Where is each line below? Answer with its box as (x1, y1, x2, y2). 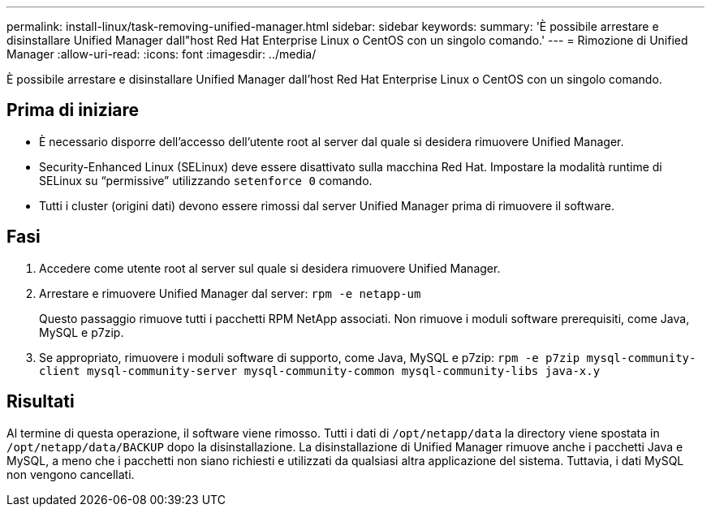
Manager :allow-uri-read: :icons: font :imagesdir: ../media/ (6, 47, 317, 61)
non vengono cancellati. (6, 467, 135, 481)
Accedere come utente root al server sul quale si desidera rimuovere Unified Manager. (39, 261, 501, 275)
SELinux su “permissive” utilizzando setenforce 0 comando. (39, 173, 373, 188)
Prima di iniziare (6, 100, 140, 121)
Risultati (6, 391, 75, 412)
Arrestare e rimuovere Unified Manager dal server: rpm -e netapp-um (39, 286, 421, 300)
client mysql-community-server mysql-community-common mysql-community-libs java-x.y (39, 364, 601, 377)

....................

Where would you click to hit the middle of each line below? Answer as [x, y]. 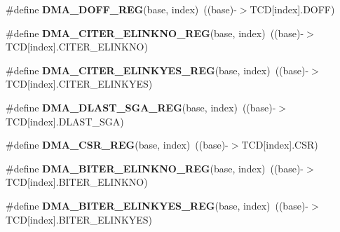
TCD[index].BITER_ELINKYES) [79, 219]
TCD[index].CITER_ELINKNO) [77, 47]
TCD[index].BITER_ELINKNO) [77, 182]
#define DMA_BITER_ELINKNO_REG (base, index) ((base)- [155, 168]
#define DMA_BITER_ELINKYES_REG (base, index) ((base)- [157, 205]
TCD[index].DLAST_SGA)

....................

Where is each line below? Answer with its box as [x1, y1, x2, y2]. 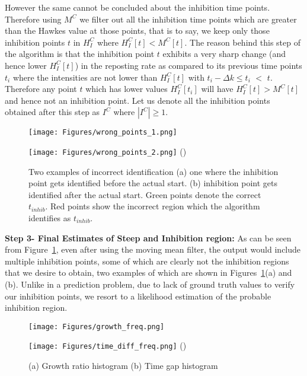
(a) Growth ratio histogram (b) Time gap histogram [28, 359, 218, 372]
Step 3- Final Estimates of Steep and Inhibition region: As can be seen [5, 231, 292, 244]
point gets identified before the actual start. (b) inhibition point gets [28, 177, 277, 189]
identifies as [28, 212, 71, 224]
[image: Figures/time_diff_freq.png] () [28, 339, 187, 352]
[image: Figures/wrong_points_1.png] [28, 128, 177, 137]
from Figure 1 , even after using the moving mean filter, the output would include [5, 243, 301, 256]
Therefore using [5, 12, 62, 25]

....................

• **Exercise objective**:
Filter the records above for the string "Manager" and copy each matching line.

• **Response to the exercise**:
Manager :allow-uri-read: :icons: font :imagesdir: ../media/ (6, 47, 317, 61)
Accedere come utente root al server sul quale si desidera rimuovere Unified Manager. (39, 261, 501, 275)
Arrestare e rimuovere Unified Manager dal server: rpm -e netapp-um (39, 286, 421, 300)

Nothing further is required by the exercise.